Artifacts of the Cape's call to sea
HYANNIS - Looking out the windows of the Cape Cod Maritime Museum at the boats bobbing in Hyannis Harbor, it's easy to think that the Cape is all about the sea. But the museum tells quite another tale. The first Europeans to settle the area were land-lubber farmers "who detested the sea and stayed well away from it," as a wall placard explains.
Founded in 2004, the little museum sits on a stretch of the harbor between the Hy-Line and Steamship Authority docks. The two main exhibitions this season complement each other in a powerful way. The marine archeological display of the remains of the 40-foot-long Sparrow-Hawk, on loan from Plymouth's Pilgrim Hall Museum, demonstrates how shockingly small some of the vessels were that brought settlers to the New World.

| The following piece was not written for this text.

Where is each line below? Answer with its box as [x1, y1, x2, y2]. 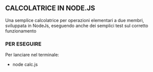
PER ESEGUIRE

The Sparrow-Hawk sailed from England bound for Virginia in 1626 but foundered off Orleans in a winter gale. An 1862 storm exposed the timbers, long-buried in the mud and sand of Old Ship Harbor, and they were recovered and reassembled. Only the keel and timbers from below the waterline survive, yet this ghost of a ship is a poignant touchstone of the incredible bravery (or foolhardiness) of European settlers of nearly four centuries past. Few ships as large as the Mayflower brought colonists to these shores; most of the vessels were cramped little boats like the Sparrow-Hawk. Walking around the exhibit, one appreciates why Europeans who had survived an Atlantic passage in such a vessel were in no hurry to go back to sea.
But Cape Codders eventually changed their minds, as shown in "Transformations: From Farmer to Seafarer; Cape Cod in the 17th and 18th Centuries." The exhibition opens with depictions of Wampanoag aquaculture and weir-fishing. The original peoples of Cape Cod "had a 7,000-year record of being incredible stewards of the environment," says Mark Wilkins, museum director and curator. "Until recently, historians glossed over that, so we've tried to let [Native Americans] tell their story as much as possible in their own words." In fact, Wilkins hopes to install a fish weir at the harbor's edge next summer to demonstrate the ingenuity of traditional ways.
While the Europeans were happy to adopt some of the Native American farming practices (growing corn and pumpkins, for example), they kept to their English ways as dairymen. The first Europeans to venture onto the Cape were attracted by the rich hay that they could harvest from the salt marshes to feed their cattle. A few carefully chosen artifacts - a sickle, a 17th-century matchlock musket, a stoneware whiskey jug - enliven the wall texts that relate early Colonial life. Corn whiskey was an everyday essential, for example. "It helped comfort the settlers during hard times and was enjoyed at the end of a rough day," the text explains.
But whales ultimately drew Cape Codders back to the sea. Early settlers exploited dead whales that washed up on their beaches, stripping the carcasses and rendering the blubber for oil, which turned a quick profit. The exhibition sketches this history with artifacts, models, and art, often drawing parallels between European and Native American approaches to such tasks as boatbuilding. It doesn't take a history text to explain which culture came to dominate, and the chronology inevitably leads to the development of bay whaling in cedar clinker rowboats, and to the larger ships equipped for deepwater whaling. As the "Transformation" exhibition makes clear, by the 1750s Cape Codders had returned to the sea they had shunned.